### What you have to do
Only the lines below from the one containing "LEGO Technic Chevrolet" through the one containing "успешной сдаче экзамена" belong in the answer, repeated exactly and without pictures.

### Listed records
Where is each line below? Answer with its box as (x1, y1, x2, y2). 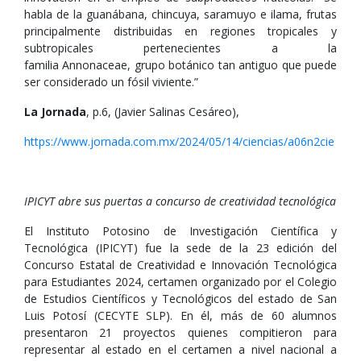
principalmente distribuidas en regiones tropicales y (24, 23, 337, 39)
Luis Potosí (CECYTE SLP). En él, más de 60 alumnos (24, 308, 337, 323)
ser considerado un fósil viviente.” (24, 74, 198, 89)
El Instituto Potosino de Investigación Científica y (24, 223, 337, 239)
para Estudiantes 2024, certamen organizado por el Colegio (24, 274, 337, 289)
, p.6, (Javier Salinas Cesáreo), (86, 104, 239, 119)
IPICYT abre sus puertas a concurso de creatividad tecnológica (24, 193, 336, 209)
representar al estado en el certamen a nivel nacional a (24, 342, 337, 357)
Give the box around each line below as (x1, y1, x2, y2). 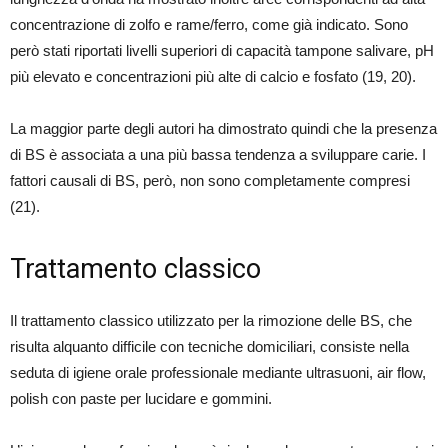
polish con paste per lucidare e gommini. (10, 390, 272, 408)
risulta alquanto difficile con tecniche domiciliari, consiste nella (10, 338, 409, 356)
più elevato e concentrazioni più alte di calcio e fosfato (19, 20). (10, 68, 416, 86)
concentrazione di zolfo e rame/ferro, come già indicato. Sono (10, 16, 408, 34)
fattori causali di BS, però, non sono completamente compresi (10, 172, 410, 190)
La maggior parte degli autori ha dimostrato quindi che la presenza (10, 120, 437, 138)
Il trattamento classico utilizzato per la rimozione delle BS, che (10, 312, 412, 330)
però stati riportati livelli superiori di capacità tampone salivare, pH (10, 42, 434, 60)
* * *
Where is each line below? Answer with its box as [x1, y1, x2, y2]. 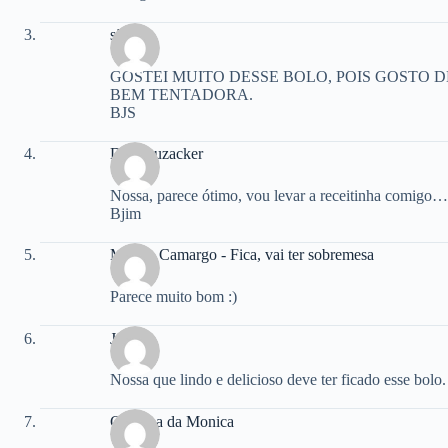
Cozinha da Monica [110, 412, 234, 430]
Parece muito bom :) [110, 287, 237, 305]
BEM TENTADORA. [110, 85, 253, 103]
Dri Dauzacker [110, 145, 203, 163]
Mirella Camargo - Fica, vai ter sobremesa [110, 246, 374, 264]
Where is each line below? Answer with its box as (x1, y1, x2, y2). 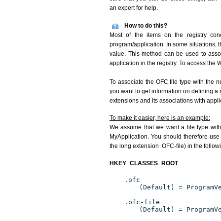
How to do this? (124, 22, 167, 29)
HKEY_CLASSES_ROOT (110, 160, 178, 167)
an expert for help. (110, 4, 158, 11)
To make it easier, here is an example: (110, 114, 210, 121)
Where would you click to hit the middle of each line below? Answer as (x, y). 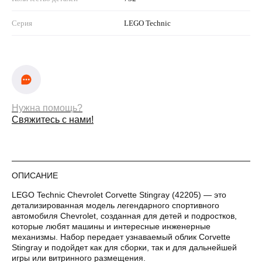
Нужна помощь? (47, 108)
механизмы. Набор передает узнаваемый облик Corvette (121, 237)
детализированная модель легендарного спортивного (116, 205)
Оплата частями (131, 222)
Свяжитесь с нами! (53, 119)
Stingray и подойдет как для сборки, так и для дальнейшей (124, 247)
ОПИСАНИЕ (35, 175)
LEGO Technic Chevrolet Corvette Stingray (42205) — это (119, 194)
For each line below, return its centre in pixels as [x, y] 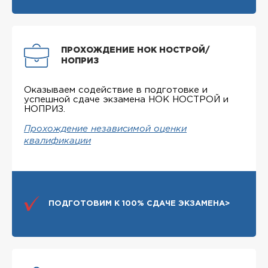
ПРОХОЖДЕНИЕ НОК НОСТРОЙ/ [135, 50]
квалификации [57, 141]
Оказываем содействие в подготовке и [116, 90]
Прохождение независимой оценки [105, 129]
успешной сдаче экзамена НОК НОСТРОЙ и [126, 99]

### Final answer
LEGO Technic Chevrolet Corvette Stingray (42205) — это (119, 194)
For each line below, return its centre in pixels as [x, y] 
ПРОХОЖДЕНИЕ НОК НОСТРОЙ/ [135, 50]
квалификации [57, 141]
Оказываем содействие в подготовке и [116, 90]
Прохождение независимой оценки [105, 129]
успешной сдаче экзамена НОК НОСТРОЙ и [126, 99]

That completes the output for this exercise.